Let's Start Communicating!

Remember the days when you first met and fell in love? There was never enough time in a day to be together. You talked to each other all the time and never ran out of things to say and even when there was silence, you were communicating. Marriage is not based on sharing the same tastes or opinions or activities — marriage is based on the communion of personal love that exists between a husband and a wife. But I bet you thought in those courting days — "This is the person who truly understands me."

And then you got married and a few years down the road, you begin to think — "This does not seem like the same person that I married. What happened? Why can't we communicate?" There are some rare couples that keep their communication on a high level of understanding, but most of us fall into some deadly traps in communicating with each other. A priest friend of ours used to tell us that a married couple's life is like railroad tracks — after you've been married for a few years, you look down those tracks and way down there in the distance it looks like you'll come together. But when you get down there — lo and behold — you're still apart. So, how can we become better communicators?

A Few Tips

Let's talk about US!!!! — You know what happens — we're talking about the kids, jobs, and the house you want to buy - can we afford it? Let's plan our vacation. Most of our days are filled with talking about other things and other people, but very little about US. Even when we're talking about US, it's usually where we are going and what we are doing.

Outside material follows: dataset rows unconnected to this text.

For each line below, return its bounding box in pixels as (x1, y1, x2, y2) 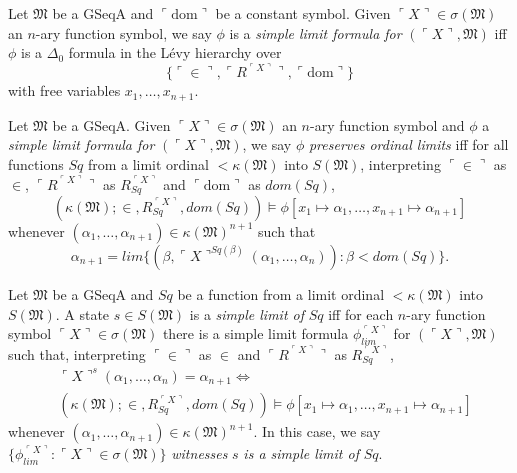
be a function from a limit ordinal (177, 283, 385, 304)
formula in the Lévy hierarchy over (68, 42, 282, 63)
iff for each (328, 303, 394, 324)
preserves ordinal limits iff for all (308, 134, 509, 155)
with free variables (8, 80, 121, 101)
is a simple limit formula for (229, 22, 402, 43)
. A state (55, 303, 110, 324)
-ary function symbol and (309, 114, 465, 135)
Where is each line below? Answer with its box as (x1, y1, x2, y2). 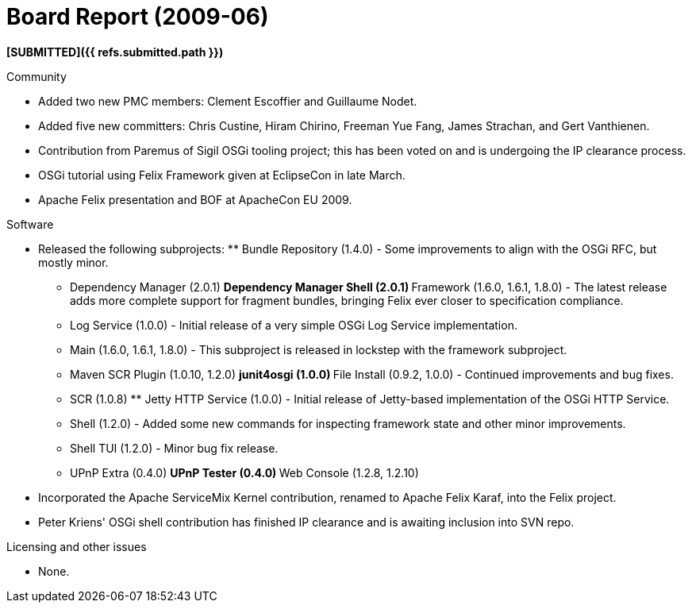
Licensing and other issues (6, 539, 147, 553)
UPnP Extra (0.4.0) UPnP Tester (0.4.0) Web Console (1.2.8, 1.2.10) (70, 465, 419, 480)
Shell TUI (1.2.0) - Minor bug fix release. (70, 441, 279, 455)
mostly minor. (38, 255, 109, 269)
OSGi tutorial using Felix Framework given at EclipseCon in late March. (38, 168, 406, 182)
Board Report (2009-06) (6, 3, 269, 30)
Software (6, 217, 54, 231)
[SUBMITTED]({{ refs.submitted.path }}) (6, 44, 224, 59)
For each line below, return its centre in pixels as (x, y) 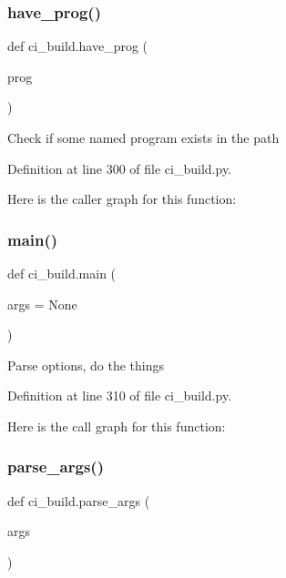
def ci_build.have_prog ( (78, 46)
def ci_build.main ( (62, 273)
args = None (42, 304)
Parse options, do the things (86, 365)
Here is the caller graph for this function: (122, 199)
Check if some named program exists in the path (143, 137)
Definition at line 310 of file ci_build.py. (120, 395)
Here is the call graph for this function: (117, 426)
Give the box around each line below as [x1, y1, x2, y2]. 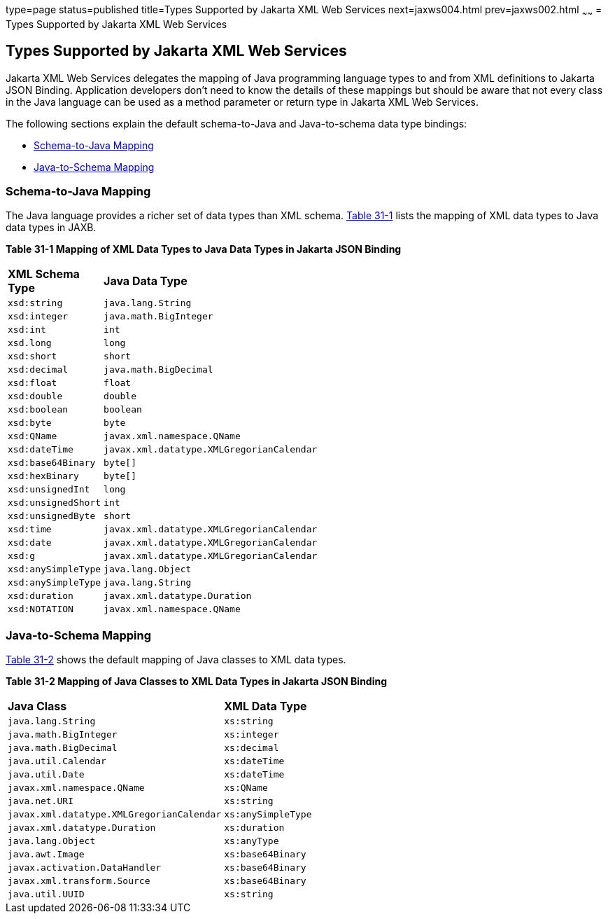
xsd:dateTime [8, 444, 73, 455]
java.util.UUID [8, 889, 85, 900]
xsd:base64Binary [8, 457, 96, 469]
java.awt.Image [8, 849, 85, 860]
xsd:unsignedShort [8, 497, 101, 509]
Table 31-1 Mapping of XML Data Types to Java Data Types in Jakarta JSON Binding [6, 243, 402, 256]
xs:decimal [224, 742, 279, 754]
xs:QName [224, 782, 268, 794]

Solution: Set aside ten minutes of your precious time — each and every day. TV off, quiet setting, kids in bed. Just the two of you. NOW, the only way to cut through all of the cares of the day is to concentrate on revealing myself to you and your revealing yourself to me. We must have real, personal communication between husband and wife!

Communication Calls for Preparation — How about the wife saying to her husband, "Let's talk," and the husband says, "About what?" The wife has been thinking about a problem all day (and now maybe she's even mad) and the other half gets the brunt of the conversation as she spew things out.

Solution: The key is this; "Honey this situation with your parents has been bothering me for days. How about if we sit down and talk about it after the kids go to bed tonight?" This way, BOTH of you are ready for this conversation. Yes, you might come on strong (and your spouse is no where near your intense emotions), but now the emotions are not directed to that spouse. Planning to sit and talk works great!

Now Try To Get Behind the Words — When issues like this arise, the goal is to get behind those words. "Okay, what's really going on inside of you? Why are you so upset? How are you feeling?" This type of communication takes time and practice. You want to be organized in your thoughts and know how you are feeling — put a word to it.